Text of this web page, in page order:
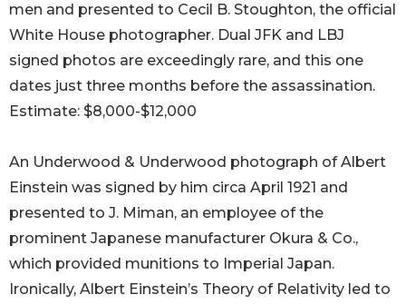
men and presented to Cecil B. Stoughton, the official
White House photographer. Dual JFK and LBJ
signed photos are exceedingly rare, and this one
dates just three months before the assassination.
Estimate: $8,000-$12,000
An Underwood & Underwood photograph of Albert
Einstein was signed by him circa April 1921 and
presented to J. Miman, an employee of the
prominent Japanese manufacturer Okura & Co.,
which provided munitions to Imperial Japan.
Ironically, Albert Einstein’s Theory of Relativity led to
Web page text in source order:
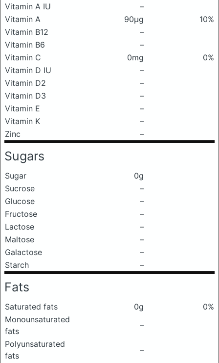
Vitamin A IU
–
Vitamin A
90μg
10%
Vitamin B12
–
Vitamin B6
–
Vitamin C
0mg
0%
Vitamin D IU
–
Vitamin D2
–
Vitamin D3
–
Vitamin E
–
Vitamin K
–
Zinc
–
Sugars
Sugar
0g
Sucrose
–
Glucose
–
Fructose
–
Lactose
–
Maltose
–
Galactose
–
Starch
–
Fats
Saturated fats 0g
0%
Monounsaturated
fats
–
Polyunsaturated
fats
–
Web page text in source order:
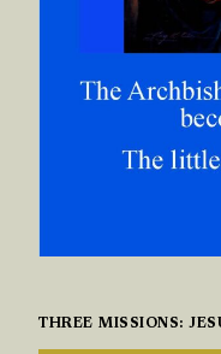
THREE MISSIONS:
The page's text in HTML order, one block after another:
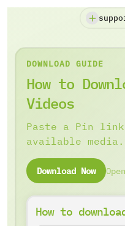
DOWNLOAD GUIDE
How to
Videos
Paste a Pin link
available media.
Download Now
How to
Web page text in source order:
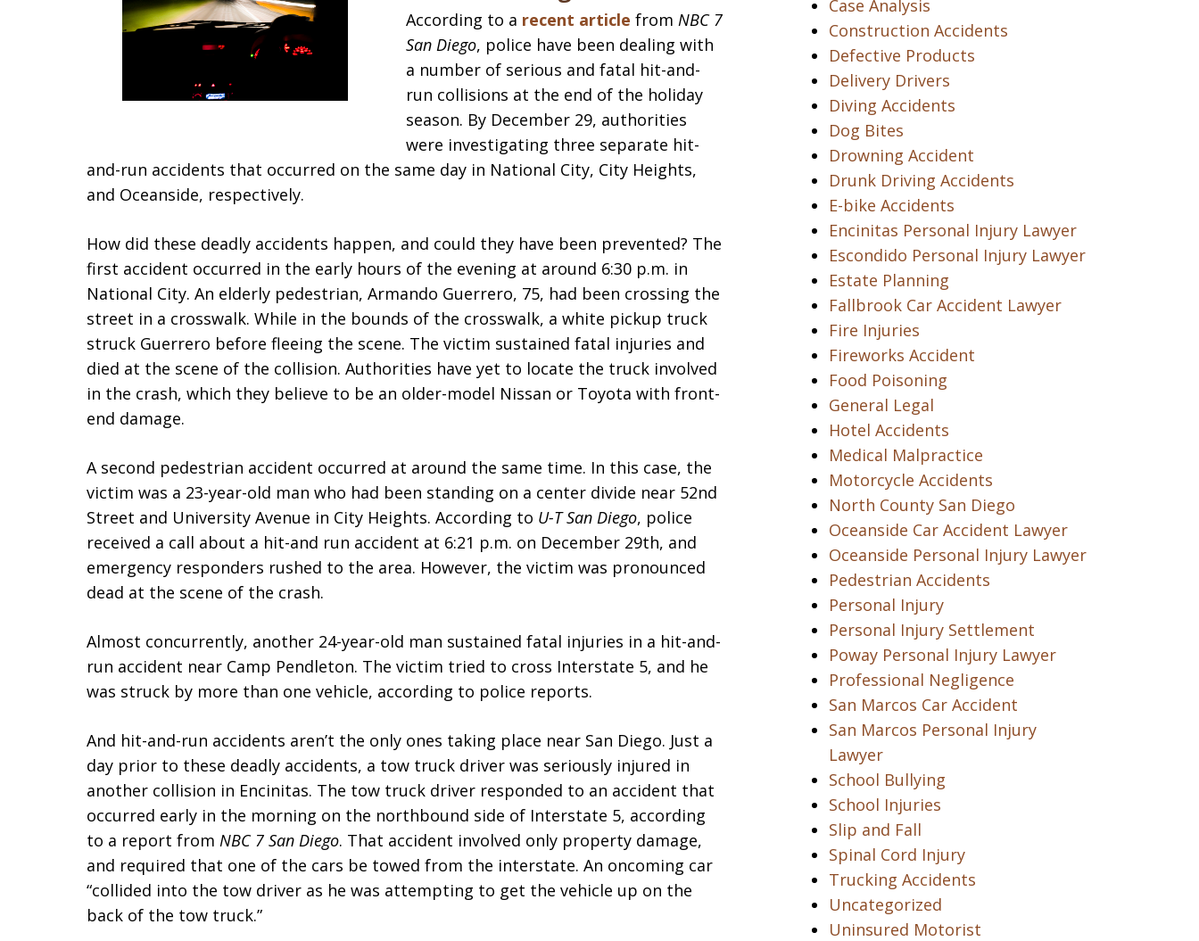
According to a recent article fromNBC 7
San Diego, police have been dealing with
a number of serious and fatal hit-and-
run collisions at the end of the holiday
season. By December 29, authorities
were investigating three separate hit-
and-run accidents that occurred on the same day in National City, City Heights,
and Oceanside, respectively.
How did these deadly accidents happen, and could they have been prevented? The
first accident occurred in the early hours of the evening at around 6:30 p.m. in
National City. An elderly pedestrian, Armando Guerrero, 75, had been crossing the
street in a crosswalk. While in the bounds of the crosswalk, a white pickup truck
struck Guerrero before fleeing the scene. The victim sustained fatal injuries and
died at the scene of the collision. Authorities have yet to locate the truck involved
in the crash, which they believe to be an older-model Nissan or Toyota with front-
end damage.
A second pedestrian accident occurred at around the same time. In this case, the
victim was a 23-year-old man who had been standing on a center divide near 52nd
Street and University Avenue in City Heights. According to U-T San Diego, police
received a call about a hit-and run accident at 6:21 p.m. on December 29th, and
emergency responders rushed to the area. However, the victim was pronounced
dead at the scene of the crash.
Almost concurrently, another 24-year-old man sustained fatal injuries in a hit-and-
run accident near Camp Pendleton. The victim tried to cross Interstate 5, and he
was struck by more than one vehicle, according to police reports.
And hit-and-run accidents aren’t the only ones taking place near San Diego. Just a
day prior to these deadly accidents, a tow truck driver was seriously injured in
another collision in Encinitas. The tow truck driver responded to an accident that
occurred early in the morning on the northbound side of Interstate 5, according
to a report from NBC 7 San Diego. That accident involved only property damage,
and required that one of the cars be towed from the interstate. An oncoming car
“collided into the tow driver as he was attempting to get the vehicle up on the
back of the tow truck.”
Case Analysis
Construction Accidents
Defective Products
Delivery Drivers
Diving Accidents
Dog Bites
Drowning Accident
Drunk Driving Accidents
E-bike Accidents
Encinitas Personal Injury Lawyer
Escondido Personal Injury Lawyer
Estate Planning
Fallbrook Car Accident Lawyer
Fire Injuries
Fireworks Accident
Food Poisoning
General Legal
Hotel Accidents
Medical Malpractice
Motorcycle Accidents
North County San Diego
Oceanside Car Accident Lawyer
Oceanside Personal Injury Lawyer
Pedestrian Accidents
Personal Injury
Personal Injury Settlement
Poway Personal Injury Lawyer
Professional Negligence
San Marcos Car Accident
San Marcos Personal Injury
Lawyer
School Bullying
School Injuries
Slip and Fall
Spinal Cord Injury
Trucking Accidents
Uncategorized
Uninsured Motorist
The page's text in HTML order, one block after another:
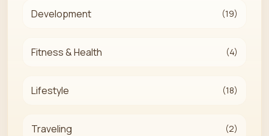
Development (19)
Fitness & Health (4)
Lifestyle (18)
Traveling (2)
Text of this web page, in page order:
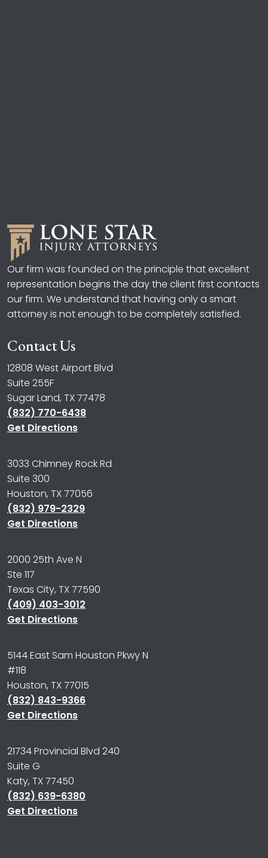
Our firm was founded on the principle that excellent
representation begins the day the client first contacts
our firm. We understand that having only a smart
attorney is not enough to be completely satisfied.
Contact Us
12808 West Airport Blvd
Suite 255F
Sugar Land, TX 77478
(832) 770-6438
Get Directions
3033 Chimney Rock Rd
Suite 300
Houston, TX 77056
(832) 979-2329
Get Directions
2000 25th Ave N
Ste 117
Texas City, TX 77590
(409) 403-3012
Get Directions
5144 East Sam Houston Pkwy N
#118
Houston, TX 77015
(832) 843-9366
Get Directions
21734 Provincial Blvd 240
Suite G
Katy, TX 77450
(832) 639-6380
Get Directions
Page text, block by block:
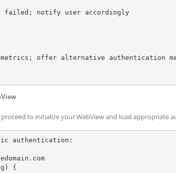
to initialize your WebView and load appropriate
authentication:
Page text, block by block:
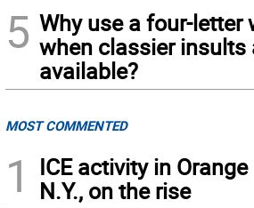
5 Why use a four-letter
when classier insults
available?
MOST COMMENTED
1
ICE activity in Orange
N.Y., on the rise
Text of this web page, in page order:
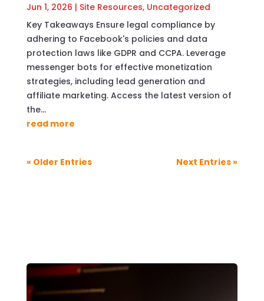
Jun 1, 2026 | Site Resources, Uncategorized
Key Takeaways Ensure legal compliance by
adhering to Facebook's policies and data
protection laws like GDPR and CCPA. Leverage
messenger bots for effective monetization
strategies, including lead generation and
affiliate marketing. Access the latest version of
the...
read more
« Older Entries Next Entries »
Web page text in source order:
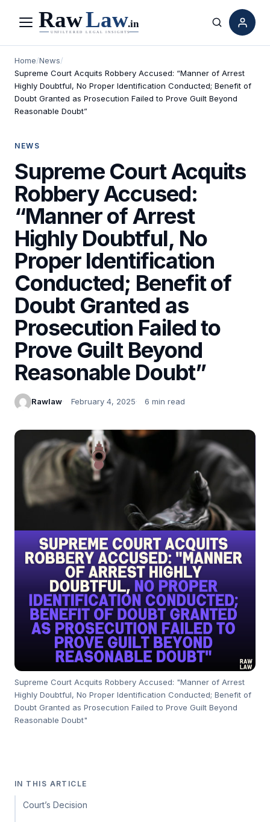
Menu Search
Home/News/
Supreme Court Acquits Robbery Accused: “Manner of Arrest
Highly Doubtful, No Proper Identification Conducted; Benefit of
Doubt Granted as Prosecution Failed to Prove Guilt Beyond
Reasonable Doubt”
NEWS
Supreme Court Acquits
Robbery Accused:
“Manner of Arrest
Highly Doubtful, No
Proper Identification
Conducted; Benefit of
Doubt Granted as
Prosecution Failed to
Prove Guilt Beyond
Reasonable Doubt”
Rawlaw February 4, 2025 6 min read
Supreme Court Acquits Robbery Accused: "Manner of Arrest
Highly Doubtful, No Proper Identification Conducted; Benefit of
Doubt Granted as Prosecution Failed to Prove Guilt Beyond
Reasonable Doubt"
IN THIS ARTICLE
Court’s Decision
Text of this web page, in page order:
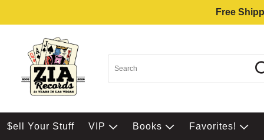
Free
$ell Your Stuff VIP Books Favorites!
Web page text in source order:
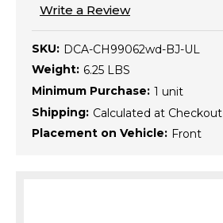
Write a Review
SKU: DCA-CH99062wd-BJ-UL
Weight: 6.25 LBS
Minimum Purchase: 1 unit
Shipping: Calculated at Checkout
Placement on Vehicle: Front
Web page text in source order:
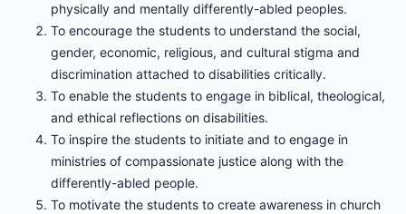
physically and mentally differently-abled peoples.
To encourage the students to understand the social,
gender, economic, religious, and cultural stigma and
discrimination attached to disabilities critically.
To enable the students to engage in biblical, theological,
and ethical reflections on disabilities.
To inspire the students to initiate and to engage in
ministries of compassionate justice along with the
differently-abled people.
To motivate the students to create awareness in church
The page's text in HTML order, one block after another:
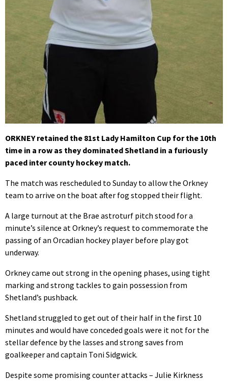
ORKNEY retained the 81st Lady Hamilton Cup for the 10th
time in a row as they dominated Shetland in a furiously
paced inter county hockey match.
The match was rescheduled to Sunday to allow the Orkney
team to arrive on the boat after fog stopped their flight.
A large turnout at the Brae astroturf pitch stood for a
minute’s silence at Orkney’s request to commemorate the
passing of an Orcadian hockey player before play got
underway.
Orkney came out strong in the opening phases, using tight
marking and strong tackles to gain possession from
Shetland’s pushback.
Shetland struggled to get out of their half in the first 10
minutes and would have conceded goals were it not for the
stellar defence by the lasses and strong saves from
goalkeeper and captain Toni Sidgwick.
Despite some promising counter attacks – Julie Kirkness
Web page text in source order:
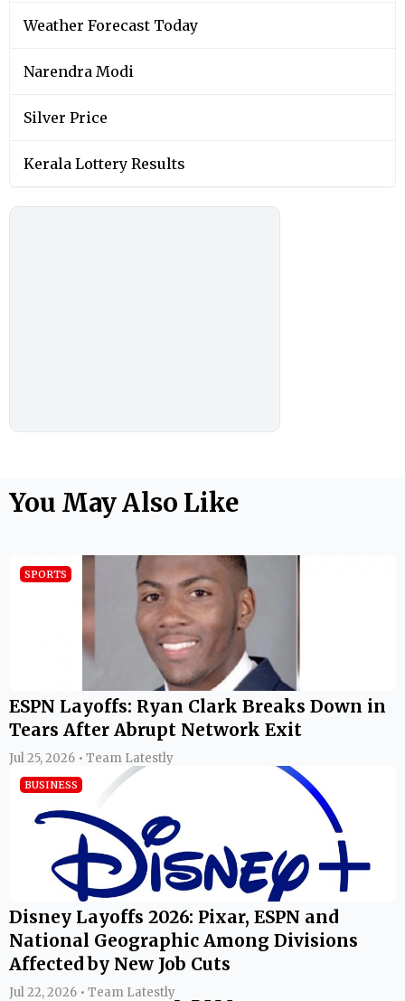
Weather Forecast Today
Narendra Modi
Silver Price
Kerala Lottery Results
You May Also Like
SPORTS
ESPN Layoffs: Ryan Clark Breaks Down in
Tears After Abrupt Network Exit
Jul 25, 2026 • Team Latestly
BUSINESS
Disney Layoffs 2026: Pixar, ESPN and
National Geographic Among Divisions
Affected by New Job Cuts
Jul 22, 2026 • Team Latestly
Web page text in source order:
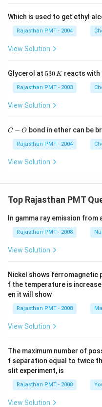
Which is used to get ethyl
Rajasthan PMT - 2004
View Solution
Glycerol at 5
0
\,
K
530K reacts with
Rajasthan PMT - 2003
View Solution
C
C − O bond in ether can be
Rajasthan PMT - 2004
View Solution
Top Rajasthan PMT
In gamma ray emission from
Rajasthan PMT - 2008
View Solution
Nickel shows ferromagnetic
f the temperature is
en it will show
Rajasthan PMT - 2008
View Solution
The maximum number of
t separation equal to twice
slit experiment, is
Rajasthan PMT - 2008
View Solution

TRY IT
If a line in the entries above holds the word "with", count it; then report the total alone.

FINISHED TASK
4